For harvester it could also be:
filebeat.prospectors:
- input_type: log
harvester:
tail_files: false
close:
renamed: false
removed: false
eof: false
older: 1h
backoff:
duration: 1s
max: 10s
factor: 2
@brandonmensing I left out the _on_ par in the config options as it felt to me more natural as it is the closing for example happens after it was renamed, not during the rename. Happy to discuss further.
I left out close_timeout above, but I think timeout is definitively less abstract then ttl. I'm curious if there is perhaps even something more descriptive like close_after or other alternatives?
I just realised, the above config examples have a mistake inside. The state clean variables are part of each prospector, as each prospector can have different values. I changed it above.
@brandonmensing I was wondering if people understand state better then registry? See example above.
One more: More accurate for close_older would probably be close_inactive ?
As a note: The general discussion came up to change prospectors to inputs and harvester to reader.
Quick summary of the conversations yesterday:
Close configurations:
close_renamed: false
close_removed: false
close_eof: false
close_idle: 1h
close_timeout: 0
Close_older will be renamed to close_idle as it describes better that it does not depend on a file mode time but an idle harvester.
clean_idle:
clean_removed
Same argument for clean_idle as for close_idle.
Instead of nesting the variable options under state and harvester, we will use comments the visualised the nesting. This reduces the length of the variable names, not additional identation and keeps a new name "harvester" out of the config file.
max_bytes and buffer_size were also discussed as these could be improved, but can be done at a later stage. Cleaning up spooler would be nice, but not critical.

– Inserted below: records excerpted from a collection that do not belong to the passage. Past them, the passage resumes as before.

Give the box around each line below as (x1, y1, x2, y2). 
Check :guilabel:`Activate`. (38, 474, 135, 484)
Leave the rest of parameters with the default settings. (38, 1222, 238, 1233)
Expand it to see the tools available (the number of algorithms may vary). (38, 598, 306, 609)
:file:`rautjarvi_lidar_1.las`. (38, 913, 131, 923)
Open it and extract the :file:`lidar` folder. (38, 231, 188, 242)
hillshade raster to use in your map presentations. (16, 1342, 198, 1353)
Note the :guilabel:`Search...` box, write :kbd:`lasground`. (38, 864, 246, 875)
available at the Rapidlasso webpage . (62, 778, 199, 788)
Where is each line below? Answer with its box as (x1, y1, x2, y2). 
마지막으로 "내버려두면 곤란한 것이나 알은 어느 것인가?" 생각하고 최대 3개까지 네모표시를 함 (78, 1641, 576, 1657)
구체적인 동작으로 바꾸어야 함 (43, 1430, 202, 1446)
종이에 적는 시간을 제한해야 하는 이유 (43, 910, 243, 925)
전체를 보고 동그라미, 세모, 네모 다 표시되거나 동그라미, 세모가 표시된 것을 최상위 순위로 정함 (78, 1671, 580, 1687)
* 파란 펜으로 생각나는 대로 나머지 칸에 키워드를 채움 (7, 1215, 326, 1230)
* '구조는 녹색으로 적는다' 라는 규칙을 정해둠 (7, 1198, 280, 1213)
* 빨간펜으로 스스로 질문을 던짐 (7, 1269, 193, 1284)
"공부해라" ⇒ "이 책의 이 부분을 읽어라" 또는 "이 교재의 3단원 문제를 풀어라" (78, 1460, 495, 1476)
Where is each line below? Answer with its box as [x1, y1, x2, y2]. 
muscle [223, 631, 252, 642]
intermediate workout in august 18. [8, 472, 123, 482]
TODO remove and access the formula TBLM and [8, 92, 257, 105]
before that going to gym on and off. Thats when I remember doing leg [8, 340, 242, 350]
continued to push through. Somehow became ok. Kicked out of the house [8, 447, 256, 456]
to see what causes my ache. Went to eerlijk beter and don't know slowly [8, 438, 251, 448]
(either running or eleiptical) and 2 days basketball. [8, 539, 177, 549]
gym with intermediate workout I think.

Closing as all changes were implemented. Small follow up changes are tracked in https://github.com/elastic/beats/issues/2012
I would like to have a word about the change of the terminology "prospectors" and "harvesters" to "inputs" and "readers".
It's been some time I'm under the impression there exists a general trend in software that strives to impoverish what vocabulary lusers are exposed to the most "Simple English" possible.
Perhaps it comes from the scientist quest to find perfectly abstract entities, the deepest, most atomic, purest ones, the most irreducible concepts, that would have no meaning left if you tried to narrow-down their meaning just a lil' bit.
But that doesn't justify to stick to a terminology that stay far, far away and disconnected from any real thing that exists in the physical world, even when it's obvious that an analogy is used and there's no confusion possible with that of the real world.
Also, who believe "the people-as-a-whole" are asking for dumbing-down ?
The words "prospectors" and "harvesters" seemed to me to be perfectly describing, in an imaginative way, the role of each actor in the system, and as a nonnative English speaker, I don't mind having to fetch a word definition if needed -- it takes 10 seconds from within a web browser.
Moreover, reducing the overall vocabulary in use in a system has a nasty side effect in the long term: you end up with a lot of confusion around every word because they've become ambiguous, and nobody can guess what it's about without a lot of context. Here, the word "input" is the most problematic; it has a lousy definition and could very well mean to me "one particular file", and it does not convey to me any activity about discovering any new data: input is passive thing. The word "reader" is okayish albeit generic and blunt compared to harverster.
-- I have a mouse on my desktop, and I have a mouse in the attic.